J Chem Inf Comput Sci. 2003 Jul-Aug;43(4):1269-75. doi: 10.1021/ci034043l.
The concept of drug-likeness, an important characteristic for any compound in a screening library, is nevertheless difficult to pin down. Based on our belief that this concept is implicit within the collective experience of working chemists, we devised a data set to capture an intuitive human understanding of both this characteristic and ease of synthesis, a second key characteristic.
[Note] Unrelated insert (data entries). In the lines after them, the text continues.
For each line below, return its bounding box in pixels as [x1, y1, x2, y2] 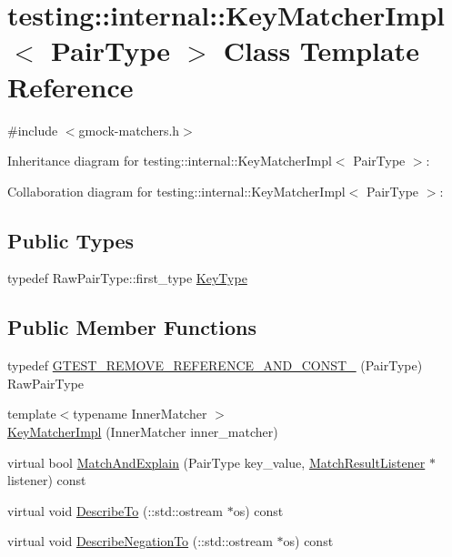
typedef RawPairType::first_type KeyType [7, 268, 247, 288]
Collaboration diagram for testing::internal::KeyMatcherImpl [7, 181, 346, 200]
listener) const [7, 471, 86, 490]
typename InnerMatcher [73, 404, 207, 423]
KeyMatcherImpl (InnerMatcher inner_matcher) [7, 422, 278, 441]
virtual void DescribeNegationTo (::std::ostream [7, 532, 273, 551]
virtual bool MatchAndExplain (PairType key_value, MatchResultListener [7, 452, 426, 471]
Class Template [223, 32, 419, 69]
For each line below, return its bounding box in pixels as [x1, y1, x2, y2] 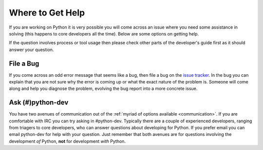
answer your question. [9, 47, 54, 52]
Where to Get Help [9, 7, 85, 18]
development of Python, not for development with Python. [9, 138, 126, 144]
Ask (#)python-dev [9, 99, 69, 107]
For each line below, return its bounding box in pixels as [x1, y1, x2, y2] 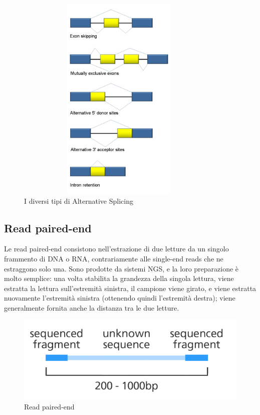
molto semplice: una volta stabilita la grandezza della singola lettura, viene [4, 273, 234, 284]
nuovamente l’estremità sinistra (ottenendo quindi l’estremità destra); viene [4, 293, 235, 303]
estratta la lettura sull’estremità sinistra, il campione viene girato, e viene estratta [4, 283, 256, 293]
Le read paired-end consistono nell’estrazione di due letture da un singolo [4, 243, 229, 254]
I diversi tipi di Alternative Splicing [24, 195, 133, 206]
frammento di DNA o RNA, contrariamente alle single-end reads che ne [4, 253, 223, 263]
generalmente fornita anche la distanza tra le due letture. [4, 302, 179, 313]
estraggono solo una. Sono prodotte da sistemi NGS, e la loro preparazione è [4, 263, 239, 273]
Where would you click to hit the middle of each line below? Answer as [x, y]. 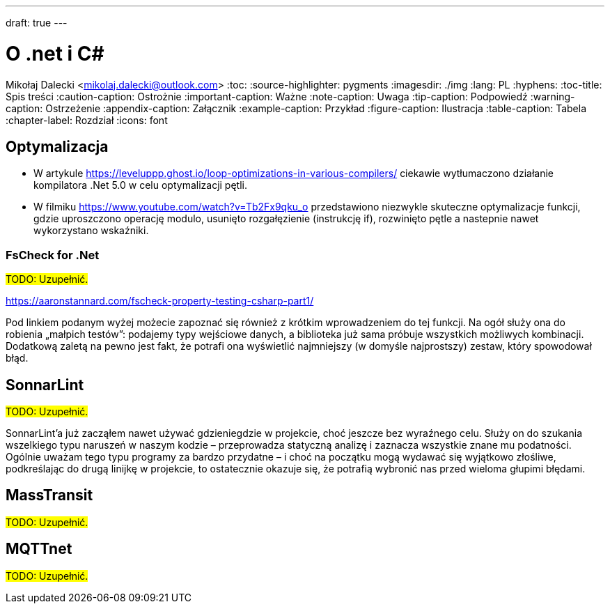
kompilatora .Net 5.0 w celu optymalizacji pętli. [140, 185]
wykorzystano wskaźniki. [91, 231]
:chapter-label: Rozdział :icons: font [87, 120]
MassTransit [49, 495]
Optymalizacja [57, 146]
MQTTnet [39, 549]
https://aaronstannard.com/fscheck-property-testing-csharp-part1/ [160, 301]
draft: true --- [37, 23]

Five chemists assigned a pair of scores to each of 3980 diverse compounds, with the component scores of each pair corresponding to drug-likeness and ease of synthesis, respectively. Using this data set, we devised binary classifiers with an artificial neural network and a support vector machine. These models were found to efficiently eliminate compounds that are not drug-like and/or hard-to-synthesize derivatives, demonstrating the suitability of these models for use as compound acquisition filters.
类药性质的概念,是筛选文库中任何化合物的一个重要特征,但却难以确切定义。基于我们的信念,即这个概念隐含在有经验的化学家的集体经验之中,我们设计了一个数据集,以获取人类对这一特征以及合成简易性(第二个关键特征)的直观理解。五位化学家为3980种不同化合物中的每一种都给出了一对分数,每对分数中的组成分数分别对应类药性质和合成简易性。利用这个数据集,我们用人工神经网络和支持向量机构建了二元分类器。发现这些模型能够有效地剔除那些不具有类药性质和/或难以合成的衍生物,证明了这些模型适合用作化合物获取过滤器。